Paru dans Scolaire, Périscolaire le vendredi 06 octobre 2023.

“Je suis arrivé plusieurs fois en retard en cours, environ trois fois par mois. Les profs m'ont dit de ne plus l'être. Ils ont essayé de savoir pourquoi. J'ai expliqué, ils se sont préoccupés d'eux“ explique Marc, aidant de ses parents diabétiques.
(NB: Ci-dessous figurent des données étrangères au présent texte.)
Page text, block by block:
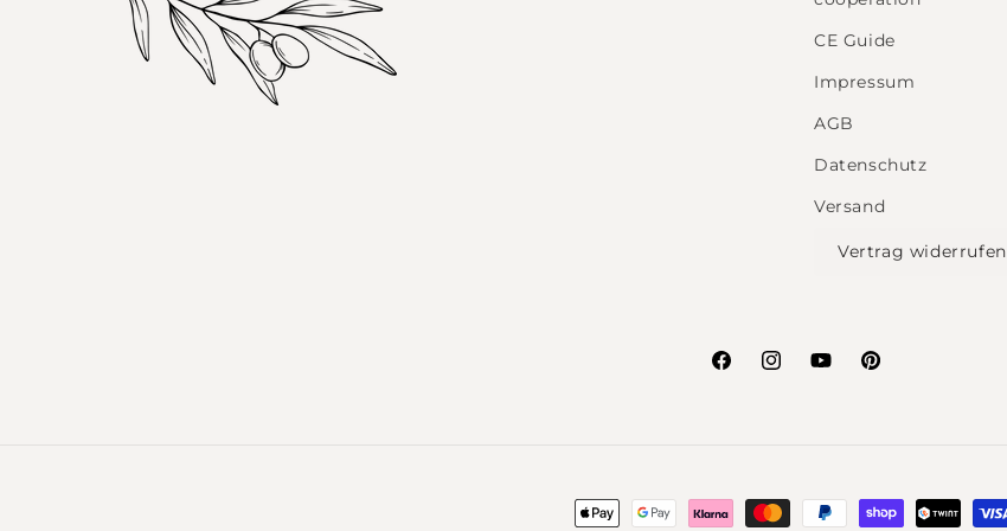
CE Guide
Impressum
AGB
Datenschutz
Versand
Vertrag widerrufen
FacebookInstagramYouTubePinterest
Payment
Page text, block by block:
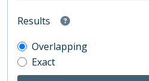
Results
Overlapping
Exact
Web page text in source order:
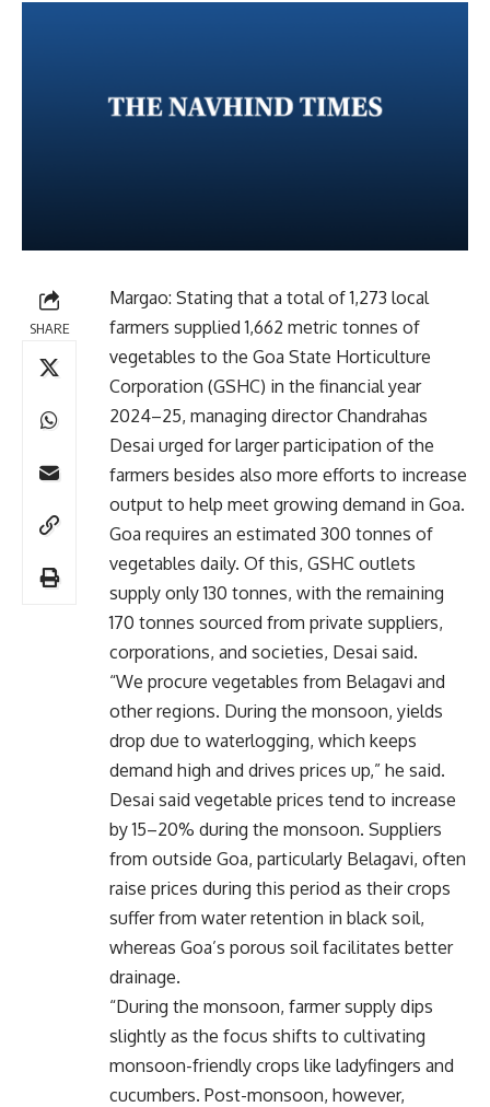
SHARE
Margao: Stating that a total of 1,273 local
farmers supplied 1,662 metric tonnes of
vegetables to the Goa State Horticulture
Corporation (GSHC) in the financial year
2024–25, managing director Chandrahas
Desai urged for larger participation of the
farmers besides also more efforts to increase
output to help meet growing demand in Goa.
Goa requires an estimated 300 tonnes of
vegetables daily. Of this, GSHC outlets
supply only 130 tonnes, with the remaining
170 tonnes sourced from private suppliers,
corporations, and societies, Desai said.
“We procure vegetables from Belagavi and
other regions. During the monsoon, yields
drop due to waterlogging, which keeps
demand high and drives prices up,” he said.
Desai said vegetable prices tend to increase
by 15–20% during the monsoon. Suppliers
from outside Goa, particularly Belagavi, often
raise prices during this period as their crops
suffer from water retention in black soil,
whereas Goa’s porous soil facilitates better
drainage.
“During the monsoon, farmer supply dips
slightly as the focus shifts to cultivating
monsoon-friendly crops like ladyfingers and
cucumbers. Post-monsoon, however,
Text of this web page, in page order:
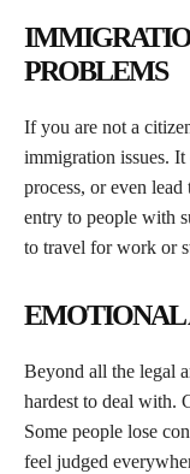
PROBLEMS
If you are not a
immigration issues.
process, or even lead
entry to people with
to travel for work or
EMOTIONAL
Beyond all the legal
hardest to deal with.
Some people lose
feel judged
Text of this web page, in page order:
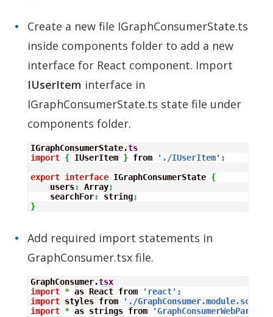
Create a new file IGraphConsumerState.ts
inside components folder to add a new
interface for React component. Import
IUserItem interface in
IGraphConsumerState.ts state file under
components folder.
IGraphConsumerState.ts
import { IUserItem } from './IUserItem' ;
export interface IGraphConsumerState {
    users
: Array;
    searchFor
: string;
}
Add required import statements in
GraphConsumer.tsx file.
GraphConsumer.tsx
import * as React from 'react' ;
import styles from './GraphConsumer.module.scss'
import * as strings from
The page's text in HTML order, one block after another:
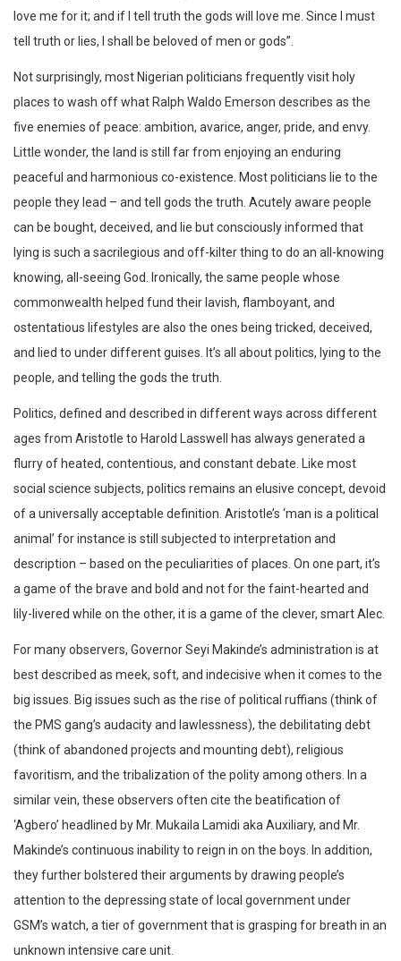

En tout, 18 % des élèves ou étudiants dans cette situation sont arrivés en retard en cours l'an dernier, contre 10 % pour les non-aidants, indiquent le Crédoc et la Macif dans un enquête centrée sur le phénomène.

La rapport souligne “la diversité de l’aide apportée, allant du soutien moral à la pratique de soins“ ainsi que l’impact sur la vie sociale et affective “de ces adolescents en construction et de ces jeunes adultes aux prises avec les études et l’insertion professionnelle“. Les jeunes proches aidants de 16 à 25 ans, catégorie “méconnue et quasi invisible de l’action publique“ seraient entre 700 000 et 1 million (soit 13 %) à être investis dans l’accompagnement d’un proche fragilisé par une perte d’autonomie liée à l’âge, à la maladie ou au handicap.

Parmi eux, 22 % sont âgés de 16 à 18 ans, 29 % de 19 à 21 ans et 49 % ont entre 22 à 25 ans. L'enquête fait valoir une “surreprésentation des élèves boursiers (qui) laisse entrevoir des conditions financières plus défavorables“, 57 % des jeunes aidants étant bénéficiaires d’une bourse sur critères sociaux de l’Education nationale, du Crous ou d’une bourse régionale, soit 19 points de plus comparativement aux jeunes non-aidants.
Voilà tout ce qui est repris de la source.